И много коробов всякой всячины, лесной и полевой, набрала старуха. Много раз от самой Спиридоновны с трепетом слушали мы ее рассказ о ее страшной волчиной ночи и дивились обычаю волчьих заметок. Но теперь, как вспомнишь, удивительней всех лесных и полевых чудес сама Спиридоновна.

В то время Спиридоновна жила у нас на Пониковке и была она мирская няня, это значит, что ходит она из дома в дом к больным детям и живет на месте только на время болезни.

Когда у бедных людей заболеет дитя, на пороге появляется высокая старуха и спрашивает:

– Не улетела еще душка?

Тогда мать может смело идти на работу, дитя ее в верных руках, и едва ли найдется такая любящая и заботливая мать, как мирская няня Спиридоновна.

Так было раз у нас, заболел Петюшка, и трудновато было нам с ним до последней крайности: жена сидела с ребенком, я до службы старался управиться и с водой, и с дровами, и с базаром, но где тут было управиться! И вот уже на службе начали коситься. Что тут делать?

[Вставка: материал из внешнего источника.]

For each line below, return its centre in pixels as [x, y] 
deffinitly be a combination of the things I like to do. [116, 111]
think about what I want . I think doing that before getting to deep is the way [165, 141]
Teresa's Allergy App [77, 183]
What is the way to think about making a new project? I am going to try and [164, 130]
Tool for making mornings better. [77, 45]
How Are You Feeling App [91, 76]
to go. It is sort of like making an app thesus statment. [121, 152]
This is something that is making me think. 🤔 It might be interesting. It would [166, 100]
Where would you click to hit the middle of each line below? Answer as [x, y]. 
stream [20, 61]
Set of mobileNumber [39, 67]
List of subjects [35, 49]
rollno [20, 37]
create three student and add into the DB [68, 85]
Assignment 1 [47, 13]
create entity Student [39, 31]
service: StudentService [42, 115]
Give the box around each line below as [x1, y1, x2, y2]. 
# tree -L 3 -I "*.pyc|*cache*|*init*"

Однажды встаю с постели, открываю дверь на стук, входит Спиридоновна и спрашивает:

– Не улетела еще душка?

Сразу она развязала нам руки, а когда через месяц Петюшка оправился и дошел слух, что у кого-то на Пониковке тоже заболел ребенок, Спиридоновна стала с ним прощаться. С Петюшкой она прощалась, как мать, когда провожает сына на войну: убивалась, так убивалась! А пройдет время, с другим ребенком будет так же прощаться, как с Петюшкой. Вот за то она и есть мирская няня, что материнская любовь у нее неиссякаемая, и как есть другая любовь, которой иная женщина тоже многих может любить, так и эта материнская любовь у Спиридоновны переходит на множество младенцев, и как раз, когда ребеночек оздоровеет и делается как бы своим собственным, приходится с ним расставаться и к другому идти. Удивительная была эта мирская няня, и много я за месяц тогда узнал от нее всего: постоянно что-нибудь рассказывала.

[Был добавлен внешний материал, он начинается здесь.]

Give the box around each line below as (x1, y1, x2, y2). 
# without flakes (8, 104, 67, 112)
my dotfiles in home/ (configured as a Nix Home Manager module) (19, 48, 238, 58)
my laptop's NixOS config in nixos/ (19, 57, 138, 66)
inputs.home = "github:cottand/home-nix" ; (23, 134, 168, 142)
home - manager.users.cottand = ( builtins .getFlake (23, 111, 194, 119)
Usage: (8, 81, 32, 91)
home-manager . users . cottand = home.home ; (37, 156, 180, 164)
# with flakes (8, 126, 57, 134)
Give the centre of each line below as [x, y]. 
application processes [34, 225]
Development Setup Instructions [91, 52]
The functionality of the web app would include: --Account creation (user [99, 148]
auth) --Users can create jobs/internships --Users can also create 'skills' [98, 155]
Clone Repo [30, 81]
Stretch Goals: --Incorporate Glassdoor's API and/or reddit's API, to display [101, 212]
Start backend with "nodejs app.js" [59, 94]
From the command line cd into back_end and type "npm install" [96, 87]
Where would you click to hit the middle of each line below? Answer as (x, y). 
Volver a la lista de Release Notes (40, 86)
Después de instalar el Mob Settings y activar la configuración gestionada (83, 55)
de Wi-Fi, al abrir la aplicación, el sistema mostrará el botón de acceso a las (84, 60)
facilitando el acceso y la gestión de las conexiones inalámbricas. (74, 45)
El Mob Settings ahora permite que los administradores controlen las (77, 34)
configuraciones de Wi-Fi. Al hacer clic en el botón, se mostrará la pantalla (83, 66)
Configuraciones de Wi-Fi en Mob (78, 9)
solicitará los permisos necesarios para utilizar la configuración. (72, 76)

Было это в сочельник Нового года, за лесом помирал старый дед. У того деда никого не было в избе, только сирота-младенец. Без дедова ухода «закричалось», потом стихло и загорелось дитя. За поздней обедней сказали это Спиридоновне: дед и дитя помирают за лесом. После обедни, по обычаю, пошли поминать на кладбище покойников. Спиридоновна тоже понесла туда свои поминальники. Кладбище тесное, покойник к покойнику, гроб на гроб, камень на камень. Родную могилку узнают только по зарубкам на соснах, и даже у иных и зарубки-то сходятся – вот какая теснота. По-настоящему надо бы перенести кладбище на другое место, но уж очень привыкли тут хоронить: высокое кладбище, сухое, песочек, покойникам лежать хорошо, а живым помянуть – одно удовольствие. Разложили в это утро женщины свои пироги, пришел батюшка, окадил: пономарь собрал в мешок поминальники, Пономарев поросенок пришел добирать, а за поросенком давно уже следил узкомордый волчонок.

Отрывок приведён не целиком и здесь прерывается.